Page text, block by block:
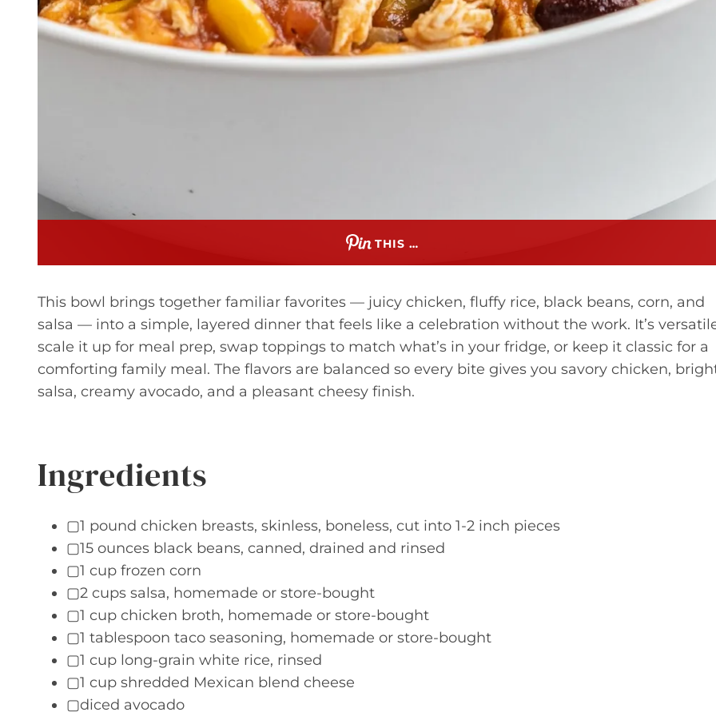
THIS …
This bowl brings together familiar favorites — juicy chicken, fluffy rice, black beans, corn, and
salsa — into a simple, layered dinner that feels like a celebration without the work. It’s
scale it up for meal prep, swap toppings to match what’s in your fridge, or keep it classic for a
comforting family meal. The flavors are balanced so every bite gives you savory chicken,
salsa, creamy avocado, and a pleasant cheesy finish.
Ingredients
▢1 pound chicken breasts, skinless, boneless, cut into 1-2 inch pieces
▢15 ounces black beans, canned, drained and rinsed
▢1 cup frozen corn
▢2 cups salsa, homemade or store-bought
▢1 cup chicken broth, homemade or store-bought
▢1 tablespoon taco seasoning, homemade or store-bought
▢1 cup long-grain white rice, rinsed
▢1 cup shredded Mexican blend cheese
▢diced avocado
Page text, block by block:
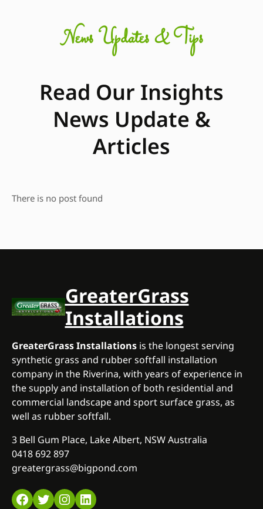
News Updates & Tips
Read Our Insights
News Update &
Articles
There is no post found
GreaterGrass
Installations
GreaterGrass Installations is the longest serving
synthetic grass and rubber softfall installation
company in the Riverina, with years of experience in
the supply and installation of both residential and
commercial landscape and sport surface grass, as
well as rubber softfall.
3 Bell Gum Place, Lake Albert, NSW Australia
0418 692 897
greatergrass@bigpond.com
Facebook Twitter Instagram LinkedIn
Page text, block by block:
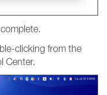
clicking from the
Center.
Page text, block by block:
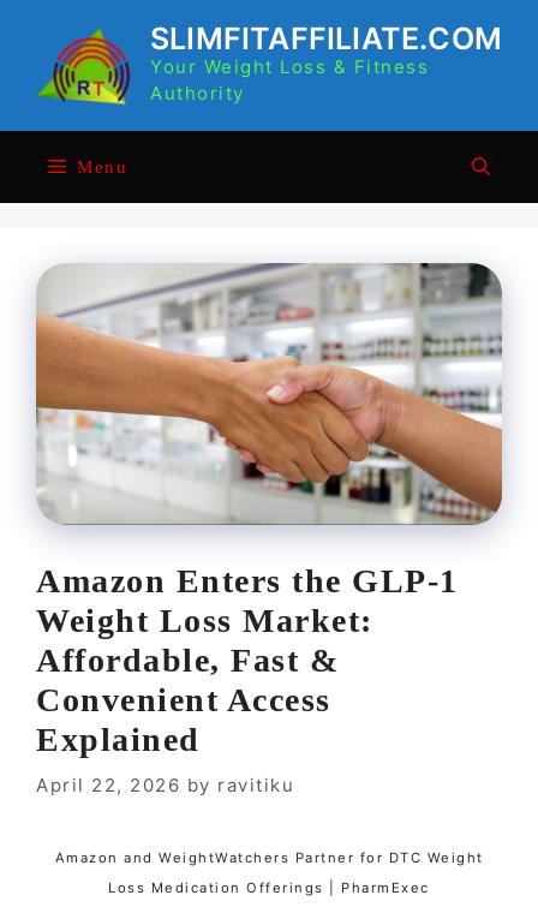
content
SLIMFITAFFILIATE.COM
Your Weight Loss & Fitness
Authority
Menu
Amazon Enters the GLP-1
Weight Loss Market:
Affordable, Fast &
Convenient Access
Explained
April 22, 2026 by ravitiku
Amazon and WeightWatchers Partner for DTC Weight
Loss Medication Offerings | PharmExec
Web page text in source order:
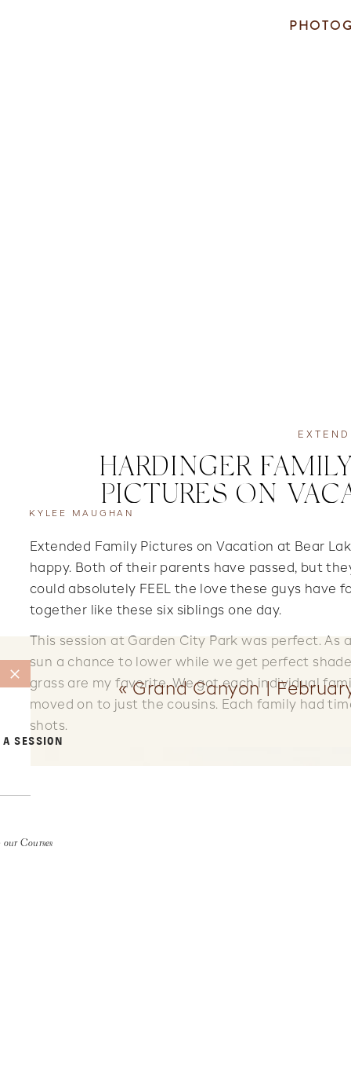
A SESSION
our Courses
HARDINGER
PICTURES ON
Extended Family Pictures on Vacation at Bear
happy. Both of their parents have passed, but
could absolutely FEEL the love these guys have
together like these six siblings one day.
This session at Garden City Park was perfect.
sun a chance to lower while we get perfect
grass are my favorite. We got each individual
moved on to just the cousins. Each family had
shots.
KYLEE MAUGHAN
«Grand Canyon |
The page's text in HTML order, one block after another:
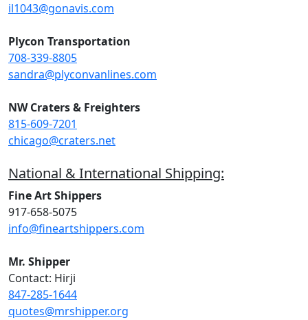
il1043@gonavis.com
Plycon Transportation
708-339-8805
sandra@plyconvanlines.com
NW Craters & Freighters
815-609-7201
chicago@craters.net
National & International Shipping:
Fine Art Shippers
917-658-5075
info@fineartshippers.com
Mr. Shipper
Contact: Hirji
847-285-1644
quotes@mrshipper.org
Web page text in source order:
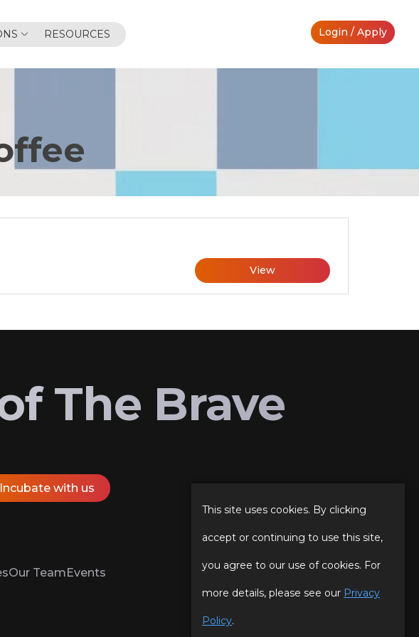
RESOURCES Login / Apply
View
The Brave
Incubate with us
Our TeamEvents
This site uses cookies. By clicking
accept or continuing to use this site,
you agree to our use of cookies. For
more details, please see our Privacy
Policy.
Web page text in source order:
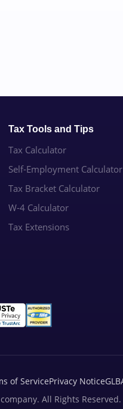
Tax Tools and Tips
Tax Calculator
Self-Employment Calculator
Tax Bracket Calculator
W-4 Calculator
Tax Extensions
of ServicePrivacy Notice
All Rights Reserved.
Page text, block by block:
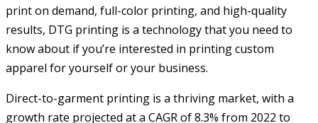
print on demand, full-color printing, and high-quality
results, DTG printing is a technology that you need to
know about if you’re interested in printing custom
apparel for yourself or your business.
Direct-to-garment printing is a thriving market, with a
growth rate projected at a CAGR of 8.3% from 2022 to
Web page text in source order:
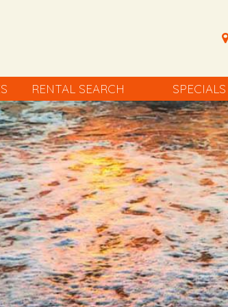
RENTAL SEARCH SPECIALS
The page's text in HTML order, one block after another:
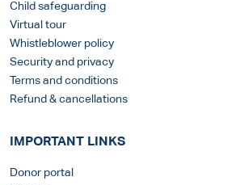
Sponsor a child
Donor portal
Ways to give
Contact us
Child safeguarding
Virtual tour
Whistleblower policy
Security and privacy
Terms and conditions
Refund & cancellations
IMPORTANT LINKS
Donor portal
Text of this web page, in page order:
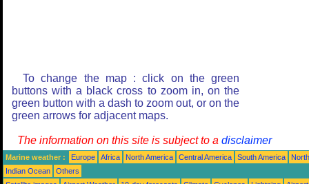
To change the map : click on the green
buttons with a black cross to zoom in, on the
green button with a dash to zoom out, or on the
green arrows for adjacent maps.
The information on this site is subject to a disclaimer
Marine weather : Europe Africa North America Central America South America
Indian Ocean
Others
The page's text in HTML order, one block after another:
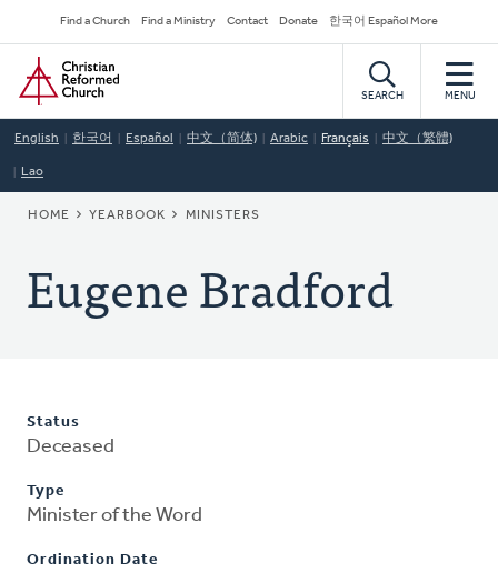
to
main
content
Secondary
Navigation
Find a Church Find a Ministry Contact Donate 한국어 Español More
Home
SEARCH MENU
English 한국어 Español 中文（简体) Arabic Français 中文（繁體)
Lao
BREADCRUMB
HOME YEARBOOK MINISTERS
Eugene Bradford
Status
Deceased
Type
Minister of the Word
Ordination Date
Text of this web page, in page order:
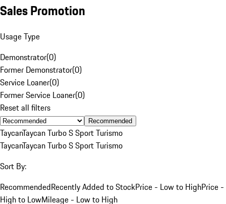
Sales Promotion
Usage Type
Demonstrator(0)
Former Demonstrator(0)
Service Loaner(0)
Former Service Loaner(0)
Reset all filters
Recommended
TaycanTaycan Turbo S Sport Turismo
TaycanTaycan Turbo S Sport Turismo
Sort By:
RecommendedRecently Added to StockPrice - Low to HighPrice -
High to LowMileage - Low to High
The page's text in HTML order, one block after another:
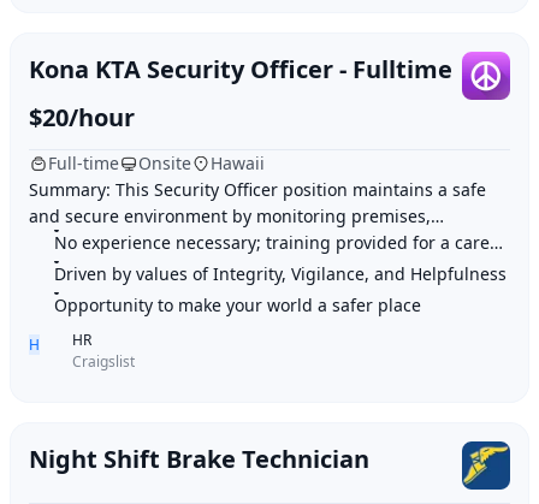
Kona KTA Security Officer - Fulltime
$20/hour
Full-time Onsite
Hawaii
Summary: This Security Officer position maintains a safe
and secure environment by monitoring premises,
patrolling locations, preserving order, and pr
No experience necessary; training provided for a career in security
Driven by values of Integrity, Vigilance, and Helpfulness
Opportunity to make your world a safer place
H
HR
Craigslist
Night Shift Brake Technician
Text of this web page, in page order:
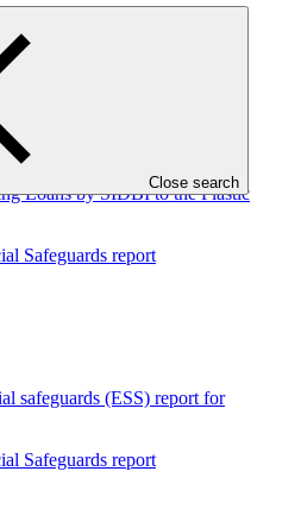
Close search
Safeguards report
safeguards (ESS) report for
Loans by SIDBI to the Plastic
Safeguards report
safeguards (ESS) report for
Safeguards report
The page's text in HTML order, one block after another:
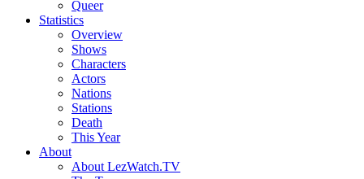
Queer
Statistics
Overview
Shows
Characters
Actors
Nations
Stations
Death
This Year
About
About LezWatch.TV
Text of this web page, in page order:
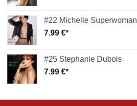
#22 Michelle Superwoman
7.99 €
#25 Stephanie Dubois
7.99 €
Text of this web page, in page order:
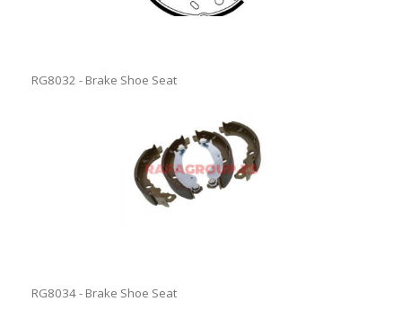
RG8032 - Brake Shoe Seat
RG8034 - Brake Shoe Seat
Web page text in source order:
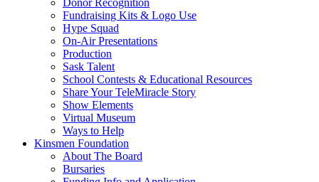
Donor Recognition
Fundraising Kits & Logo Use
Hype Squad
On-Air Presentations
Production
Sask Talent
School Contests & Educational Resources
Share Your TeleMiracle Story
Show Elements
Virtual Museum
Ways to Help
Kinsmen Foundation
About The Board
Bursaries
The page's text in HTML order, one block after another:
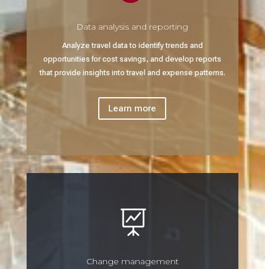
Data analysis and reporting
Analyze travel data to identify trends and
opportunities for cost savings, and develop reports
that provide insights into travel and expense patterns.
Learn more

Change management
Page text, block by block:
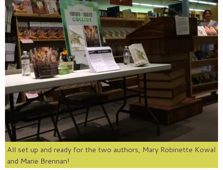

Exercise description:
Repeat all the material exactly, but keep pictures out of the copy.

Expected output:
Page text, block by block:
THIS …
This bowl brings together familiar favorites — juicy chicken, fluffy rice, black beans, corn, and
salsa — into a simple, layered dinner that feels like a celebration without the work. It’s
scale it up for meal prep, swap toppings to match what’s in your fridge, or keep it classic for a
comforting family meal. The flavors are balanced so every bite gives you savory chicken,
salsa, creamy avocado, and a pleasant cheesy finish.
Ingredients
▢1 pound chicken breasts, skinless, boneless, cut into 1-2 inch pieces
▢15 ounces black beans, canned, drained and rinsed
▢1 cup frozen corn
▢2 cups salsa, homemade or store-bought
▢1 cup chicken broth, homemade or store-bought
▢1 tablespoon taco seasoning, homemade or store-bought
▢1 cup long-grain white rice, rinsed
▢1 cup shredded Mexican blend cheese
▢diced avocado
Page text, block by block:
News Updates & Tips
Read Our Insights
News Update &
Articles
There is no post found
GreaterGrass
Installations
GreaterGrass Installations is the longest serving
synthetic grass and rubber softfall installation
company in the Riverina, with years of experience in
the supply and installation of both residential and
commercial landscape and sport surface grass, as
well as rubber softfall.
3 Bell Gum Place, Lake Albert, NSW Australia
0418 692 897
greatergrass@bigpond.com
Facebook Twitter Instagram LinkedIn
Page text, block by block:
clicking from the
Center.
Page text, block by block:
content
SLIMFITAFFILIATE.COM
Your Weight Loss & Fitness
Authority
Menu
Amazon Enters the GLP-1
Weight Loss Market:
Affordable, Fast &
Convenient Access
Explained
April 22, 2026 by ravitiku
Amazon and WeightWatchers Partner for DTC Weight
Loss Medication Offerings | PharmExec
Web page text in source order:
A SESSION
our Courses
HARDINGER
PICTURES ON
Extended Family Pictures on Vacation at Bear
happy. Both of their parents have passed, but
could absolutely FEEL the love these guys have
together like these six siblings one day.
This session at Garden City Park was perfect.
sun a chance to lower while we get perfect
grass are my favorite. We got each individual
moved on to just the cousins. Each family had
shots.
KYLEE MAUGHAN
«Grand Canyon |
The page's text in HTML order, one block after another:
il1043@gonavis.com
Plycon Transportation
708-339-8805
sandra@plyconvanlines.com
NW Craters & Freighters
815-609-7201
chicago@craters.net
National & International Shipping:
Fine Art Shippers
917-658-5075
info@fineartshippers.com
Mr. Shipper
Contact: Hirji
847-285-1644
quotes@mrshipper.org
Web page text in source order:
RESOURCES Login / Apply
View
The Brave
Incubate with us
Our TeamEvents
This site uses cookies. By clicking
accept or continuing to use this site,
you agree to our use of cookies. For
more details, please see our Privacy
Policy.
Web page text in source order:
Tax Tools and Tips
Tax Calculator
Self-Employment Calculator
Tax Bracket Calculator
W-4 Calculator
Tax Extensions
of ServicePrivacy Notice
All Rights Reserved.
Page text, block by block:
print on demand, full-color printing, and high-quality
results, DTG printing is a technology that you need to
know about if you’re interested in printing custom
apparel for yourself or your business.
Direct-to-garment printing is a thriving market, with a
growth rate projected at a CAGR of 8.3% from 2022 to
Web page text in source order:
RENTAL SEARCH SPECIALS
The page's text in HTML order, one block after another:
Sponsor a child
Donor portal
Ways to give
Contact us
Child safeguarding
Virtual tour
Whistleblower policy
Security and privacy
Terms and conditions
Refund & cancellations
IMPORTANT LINKS
Donor portal
Text of this web page, in page order:
To change the map : click on the green
buttons with a black cross to zoom in, on the
green button with a dash to zoom out, or on the
green arrows for adjacent maps.
The information on this site is subject to a disclaimer
Marine weather : Europe Africa North America Central America South America
Indian Ocean
Others
The page's text in HTML order, one block after another:
to
main
content
Secondary
Navigation
Find a Church Find a Ministry Contact Donate 한국어 Español More
Home
SEARCH MENU
English 한국어 Español 中文（简体) Arabic Français 中文（繁體)
Lao
BREADCRUMB
HOME YEARBOOK MINISTERS
Eugene Bradford
Status
Deceased
Type
Minister of the Word
Ordination Date
Text of this web page, in page order:
Sales Promotion
Usage Type
Demonstrator(0)
Former Demonstrator(0)
Service Loaner(0)
Former Service Loaner(0)
Reset all filters
Recommended
TaycanTaycan Turbo S Sport Turismo
TaycanTaycan Turbo S Sport Turismo
Sort By:
RecommendedRecently Added to StockPrice - Low to HighPrice -
High to LowMileage - Low to High
The page's text in HTML order, one block after another:
Kona KTA Security Officer - Fulltime
$20/hour
Full-time Onsite
Hawaii
Summary: This Security Officer position maintains a safe
and secure environment by monitoring premises,
patrolling locations, preserving order, and pr
No experience necessary; training provided for a career in security
Driven by values of Integrity, Vigilance, and Helpfulness
Opportunity to make your world a safer place
H
HR
Craigslist
Night Shift Brake Technician
Text of this web page, in page order:
Close search
Safeguards report
safeguards (ESS) report for
Loans by SIDBI to the Plastic
Safeguards report
safeguards (ESS) report for
Safeguards report
The page's text in HTML order, one block after another:
Queer
Statistics
Overview
Shows
Characters
Actors
Nations
Stations
Death
This Year
About
About LezWatch.TV
Text of this web page, in page order:
#22 Michelle Superwoman
7.99 €
#25 Stephanie Dubois
7.99 €
Text of this web page, in page order:
RG8032 - Brake Shoe Seat
RG8034 - Brake Shoe Seat
Web page text in source order:
Donor Recognition
Fundraising Kits & Logo Use
Hype Squad
On-Air Presentations
Production
Sask Talent
School Contests & Educational Resources
Share Your TeleMiracle Story
Show Elements
Virtual Museum
Ways to Help
Kinsmen Foundation
About The Board
Bursaries
The page's text in HTML order, one block after another:
Data analysis and reporting
Analyze travel data to identify trends and
opportunities for cost savings, and develop reports
that provide insights into travel and expense patterns.
Learn more

Change management
Page text, block by block:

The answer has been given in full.